The probability of an image of handwritten “1” to be 1 should be 100%. We want to maximize this probability. Since we have the softmax representation from the forward propagation’s output, we want to maximize the softmax, aka we want softmax of the correct class to equal 1.

The following will require you thinking like a true mathematician. In order to maximize this probaility, we can minimize negative of the log-likelihood to achieve the same effect.

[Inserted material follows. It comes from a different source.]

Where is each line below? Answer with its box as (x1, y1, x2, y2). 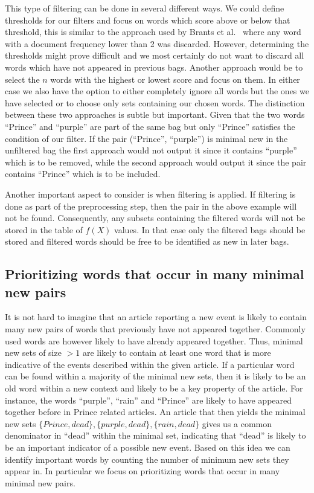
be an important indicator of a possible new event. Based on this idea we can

We don’t have a magically formula to find the weight values to minimize the negative log likehood. Instead, we modify the values so we move closer to the minimum log likelihood iteration by iteration. This can be done using gradient descent. For every iteration, we update the value of the weights by the value of this gradient. If you are interested in the derivations, visit this blog

```
def backprop(self, batch_data, batch_target):
'''
dimensions:
o_s: m x1
grad_oa : m x 1
hs: dh x 1
grad_w2: m x dh
grad_oa: m x n
grad_b2: m x n
grad_oa: m x n
W(2): m x dh
grad_hs: dh x n
grad_oa: m x n
grad_ha: dh x n
x : n x d
grad_W1: dh x d
grad_ha: dh x n
grad_b1: dh x n
'''
self.grad_oa = self.o_s - batch_target
# hidden layer 3
self.grad_W3 = np.outer(self.grad_oa, self.h_s2.T)
self.grad_b3 = self.grad_oa
self.grad_hs2 = np.dot(self.W_3.T, self.grad_oa)
h_a_stack2 = np.where(self.h_a2 > 0, 1, 0)
self.grad_ha2 = np.multiply(self.grad_hs2, h_a_stack2)
self.grad_W2 = np.outer(self.grad_ha2, self.h_s1.T)
self.grad_b2 = self.grad_ha2
self.grad_hs1 = np.dot(self.W_2.T , self.grad_ha2)
h_a_stack1 = np.where(self.h_a1 > 0, 1, 0)
self.grad_ha1 = np.multiply(self.grad_hs1, h_a_stack1)
# hidden layer 1
self.grad_W1 = np.outer(self.grad_ha1, batch_data)
self.grad_b1 = self.grad_ha1
```

After we obtained the gradients for each layer, we apply the *descent* by subtracting it from the weights. The learning rate serves as a control, and can be designed to be adaptive according to the shape of the loss function to accelerate or decelrate the descent.

```
def update_weights(self):
self.W_1 -= self.grad_W1 * self.learning_rate
self.W_2 -= self.grad_W2 * self.learning_rate
self.W_3 -= self.grad_W3 * self.learning_rate
self.b_1 -= self.grad_b1 * self.learning_rate
self.b_2 -= self.grad_b2 * self.learning_rate
self.b_3 -= self.grad_b3 * self.learning_rate
```

The update is performed for every single image (aka our input data) over a number of times. Each complete set is referred to as an epoch. The number of epoch is usually determined at run time using early stopping. There is no consensus on how many epochs to run, and more isn’t always better.

There is probably no occasion where we will actually write everything using numpy and pretend we don’t have tensorflow or pytorch. This post aims to provide some visbility into a simple neural network training works, and why the frameworks are appreciated in the ML community.